The Firm will have no liability to the Client (in contract or in tort) for any loss of income, loss of profit or any other indirect or consequential loss. The Firm’s liability for any breach of contract or negligence in any month will be limited to the charges payable during that month. However, liability for death or injury caused by the negligence of the Firm is not limited.
- LAW AND DISPUTES
15.1 If a dispute occurs, the parties will endeavour to resolve it amicably by direct negotiation between their respective chief executives or other senior managers.
15.2 Either party may require that any dispute that is not resolved by negotiation may be referred to mediation on the application of either party.

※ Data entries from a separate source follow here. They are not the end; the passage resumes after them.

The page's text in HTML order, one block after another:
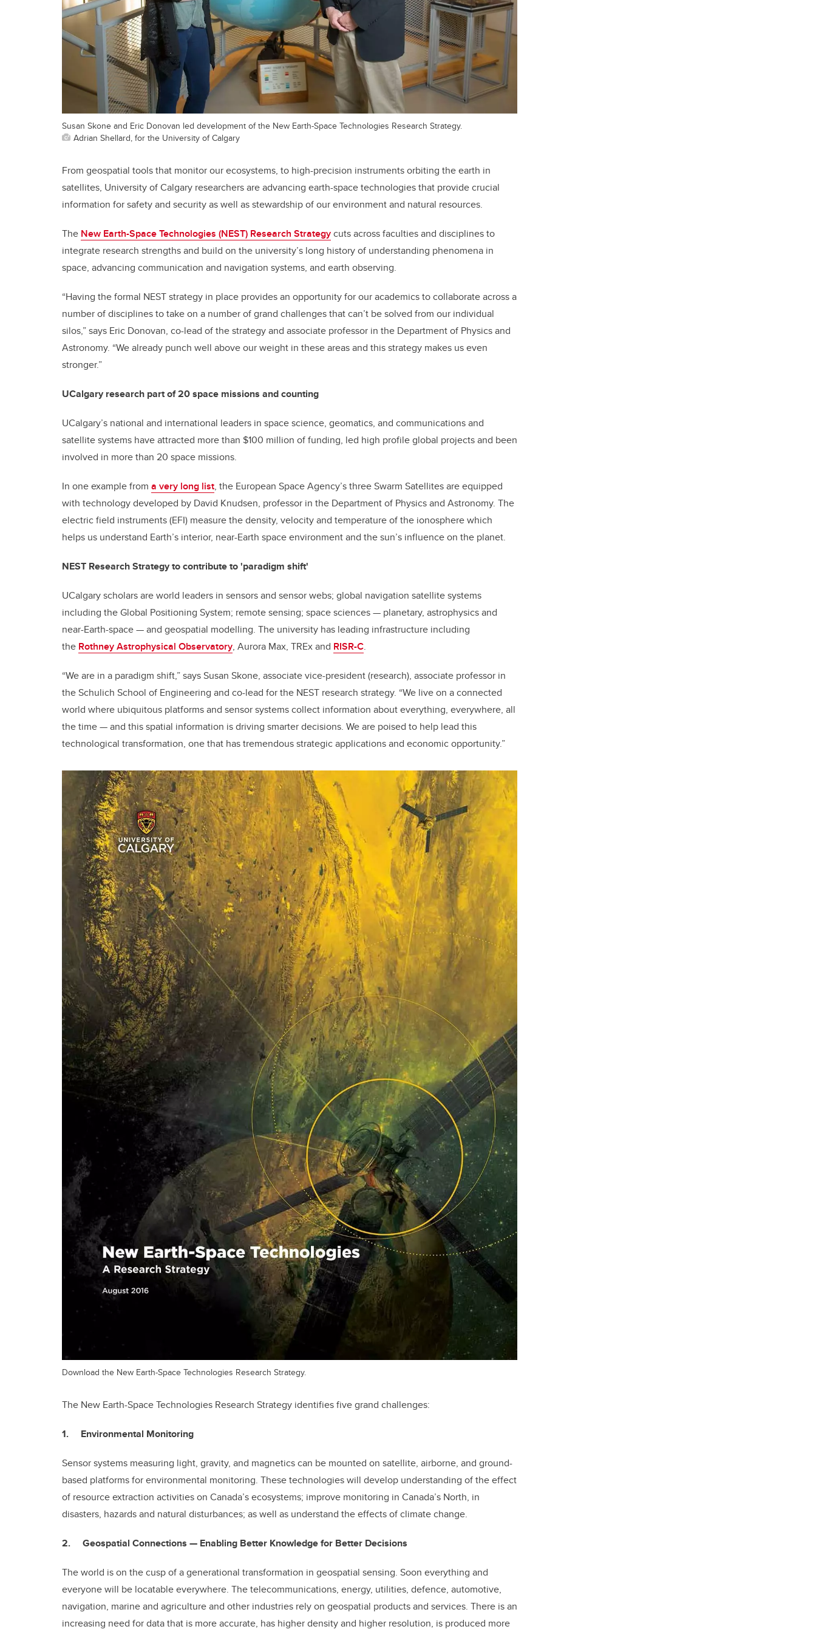
Susan Skone and Eric Donovan led development of the New Earth-Space Technologies Research Strategy.
Adrian Shellard, for the University of Calgary
From geospatial tools that monitor our ecosystems, to high-precision instruments orbiting the earth in
satellites, University of Calgary researchers are advancing earth-space technologies that provide crucial
information for safety and security as well as stewardship of our environment and natural resources.
The New Earth-Space Technologies (NEST) Research Strategycuts across faculties and disciplines to
integrate research strengths and build on the university’s long history of understanding phenomena in
space, advancing communication and navigation systems, and earth observing.
“Having the formal NEST strategy in place provides an opportunity for our academics to collaborate across a
number of disciplines to take on a number of grand challenges that can’t be solved from our individual
silos,” says Eric Donovan, co-lead of the strategy and associate professor in the Department of Physics and
Astronomy. “We already punch well above our weight in these areas and this strategy makes us even
stronger.”
UCalgary research part of 20 space missions and counting
UCalgary’s national and international leaders in space science, geomatics, and communications and
satellite systems have attracted more than $100 million of funding, led high profile global projects and been
involved in more than 20 space missions.
In one example from a very long list, the European Space Agency’s three Swarm Satellites are equipped
with technology developed by David Knudsen, professor in the Department of Physics and Astronomy. The
electric field instruments (EFI) measure the density, velocity and temperature of the ionosphere which
helps us understand Earth’s interior, near-Earth space environment and the sun’s influence on the planet.
NEST Research Strategy to contribute to 'paradigm shift'
UCalgary scholars are world leaders in sensors and sensor webs; global navigation satellite systems
including the Global Positioning System; remote sensing; space sciences — planetary, astrophysics and
near-Earth-space — and geospatial modelling. The university has leading infrastructure including
the Rothney Astrophysical Observatory, Aurora Max, TREx and RISR-C.
“We are in a paradigm shift,” says Susan Skone, associate vice-president (research), associate professor in
the Schulich School of Engineering and co-lead for the NEST research strategy. “We live on a connected
world where ubiquitous platforms and sensor systems collect information about everything, everywhere, all
the time — and this spatial information is driving smarter decisions. We are poised to help lead this
technological transformation, one that has tremendous strategic applications and economic opportunity.”
Download the New Earth-Space Technologies Research Strategy.
The New Earth-Space Technologies Research Strategy identifies five grand challenges:
1. Environmental Monitoring
Sensor systems measuring light, gravity, and magnetics can be mounted on satellite, airborne, and ground-
based platforms for environmental monitoring. These technologies will develop understanding of the effect
of resource extraction activities on Canada’s ecosystems; improve monitoring in Canada’s North, in
disasters, hazards and natural disturbances; as well as understand the effects of climate change.
2. Geospatial Connections — Enabling Better Knowledge for Better Decisions
The world is on the cusp of a generational transformation in geospatial sensing. Soon everything and
everyone will be locatable everywhere. The telecommunications, energy, utilities, defence, automotive,
navigation, marine and agriculture and other industries rely on geospatial products and services. There is an
increasing need for data that is more accurate, has higher density and higher resolution, is produced more
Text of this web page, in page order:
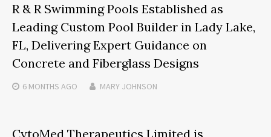
R & R Swimming Pools Established as
Leading Custom Pool Builder in Lady Lake,
FL, Delivering Expert Guidance on
Concrete and Fiberglass Designs
6 MONTHS AGO MARY JOHNSON
CytoMed Therapeutics Limited is
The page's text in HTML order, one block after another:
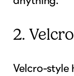
2.
Velcro-style
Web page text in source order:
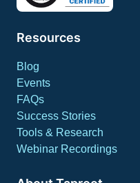
Resources
Blog
Events
FAQs
Success Stories
Tools & Research
Webinar Recordings
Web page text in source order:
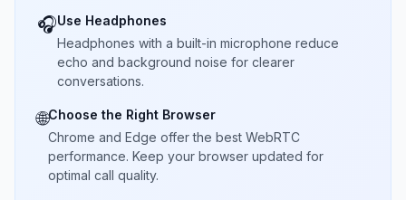
🎧Use Headphones
Headphones with a built-in microphone reduce
echo and background noise for clearer
conversations.
🌐Choose the Right Browser
Chrome and Edge offer the best WebRTC
performance. Keep your browser updated for
optimal call quality.
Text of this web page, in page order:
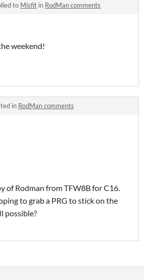
to Misfit in RodMan comments
weekend!
in RodMan comments
of Rodman from TFW8B for C16.
to grab a PRG to stick on the
possible?
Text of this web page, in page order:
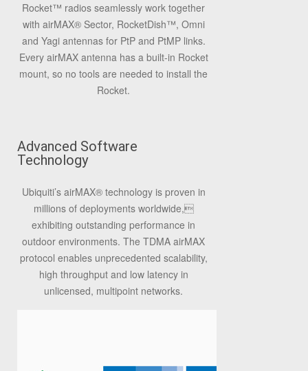
Rocket™ radios seamlessly work together
with airMAX® Sector, RocketDish™, Omni
and Yagi antennas for PtP and PtMP links.
Every airMAX antenna has a built-in Rocket
mount, so no tools are needed to install the
Rocket.
Advanced Software
Technology
Ubiquiti’s airMAX® technology is proven in
millions of deployments worldwide,
exhibiting outstanding performance in
outdoor environments. The TDMA airMAX
protocol enables unprecedented scalability,
high throughput and low latency in
unlicensed, multipoint networks.
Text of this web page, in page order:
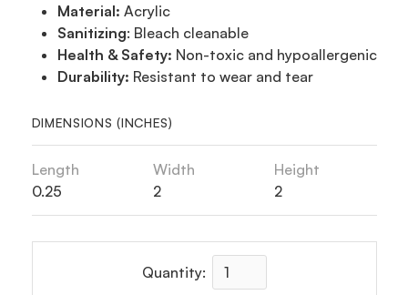
Material: Acrylic
Sanitizing: Bleach cleanable
Health & Safety: Non-toxic and hypoallergenic
Durability: Resistant to wear and tear
DIMENSIONS (INCHES)
Length
0.25
Width
2
Height
2
Quantity:
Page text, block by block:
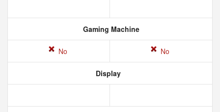
Gaming Machine
No No
Display

In that case, unless otherwise agreed, the mediation will be conducted in accordance with the CEDR (Centre for Effective Dispute Resolution) Rules then in force.
15.3 Any dispute that is not resolved by negotiation or mediation will be finally settled by the English courts.
15.4 The Contract is governed by English law.
16.1 Entire Agreement. This Contract constitutes the entire agreement between the parties relating to its subject matter and supersedes all previous communications, representations and other arrangements, whether oral or written. The Contractor acknowledges that no reliance is placed on any representation made by the Client but not embodied in this Contract.
16.2 Waiver. No delay or failure by either party to exercise any of its rights under this Contract will operate as a waiver of them. To be effective, a waiver must be in writing.
16.3 Severability. If any part of this Contract is held by a court to be unenforceable or invalid, the remaining provisions of the Contract will continue in effect.
16.4 Assignment. Neither party will be entitled to assign any of their interests in the Contract to any third party without the prior written consent of the other party. This clause will not restrict the Firm from sub-contracting any of its obligations.
16.5 Vouchers. Terms and Conditions for the use of Vouchers or discount codes are subject to the proposer’s terms and conditions and D Cleaning Solution (London) is acting as their (proposer’s) customer and sublets the right of voucher’s use to its customers in addition to the terms of business of the firm.